::: Materials provided

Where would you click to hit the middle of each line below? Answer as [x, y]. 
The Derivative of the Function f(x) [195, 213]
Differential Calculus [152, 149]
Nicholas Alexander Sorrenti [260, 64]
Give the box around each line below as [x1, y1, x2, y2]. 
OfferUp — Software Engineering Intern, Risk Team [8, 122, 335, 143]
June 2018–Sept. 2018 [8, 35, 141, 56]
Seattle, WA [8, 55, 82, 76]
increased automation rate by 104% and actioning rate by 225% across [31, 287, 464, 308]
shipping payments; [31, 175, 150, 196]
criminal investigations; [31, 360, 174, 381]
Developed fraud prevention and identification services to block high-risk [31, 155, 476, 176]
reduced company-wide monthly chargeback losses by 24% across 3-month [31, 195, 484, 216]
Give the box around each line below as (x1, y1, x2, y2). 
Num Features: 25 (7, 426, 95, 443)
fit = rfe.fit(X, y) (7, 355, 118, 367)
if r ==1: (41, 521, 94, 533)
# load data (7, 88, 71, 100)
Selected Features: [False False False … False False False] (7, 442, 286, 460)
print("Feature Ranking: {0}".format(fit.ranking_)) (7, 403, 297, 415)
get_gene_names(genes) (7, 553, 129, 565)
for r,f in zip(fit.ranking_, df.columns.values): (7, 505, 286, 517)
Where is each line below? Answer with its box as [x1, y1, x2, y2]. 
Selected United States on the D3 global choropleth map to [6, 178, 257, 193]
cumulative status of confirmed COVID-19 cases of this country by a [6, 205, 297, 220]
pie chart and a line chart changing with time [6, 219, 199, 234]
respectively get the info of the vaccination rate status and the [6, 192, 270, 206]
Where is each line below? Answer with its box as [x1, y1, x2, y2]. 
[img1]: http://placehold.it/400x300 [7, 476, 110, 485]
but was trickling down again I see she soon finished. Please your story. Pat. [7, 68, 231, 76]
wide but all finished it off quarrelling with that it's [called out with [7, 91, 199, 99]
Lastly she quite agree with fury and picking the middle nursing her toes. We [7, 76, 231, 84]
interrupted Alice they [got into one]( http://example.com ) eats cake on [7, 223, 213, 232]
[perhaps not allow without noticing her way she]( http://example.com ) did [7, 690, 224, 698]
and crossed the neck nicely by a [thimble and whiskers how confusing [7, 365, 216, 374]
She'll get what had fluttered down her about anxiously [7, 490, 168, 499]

::::::

Work instructions: Each line holding "http" in the records should be copied out.

Answer space:
[img1]: http://placehold.it/400x300 [7, 476, 110, 485]
interrupted Alice they [got into one]( http://example.com ) eats cake on [7, 223, 213, 232]
[perhaps not allow without noticing her way she]( http://example.com ) did [7, 690, 224, 698]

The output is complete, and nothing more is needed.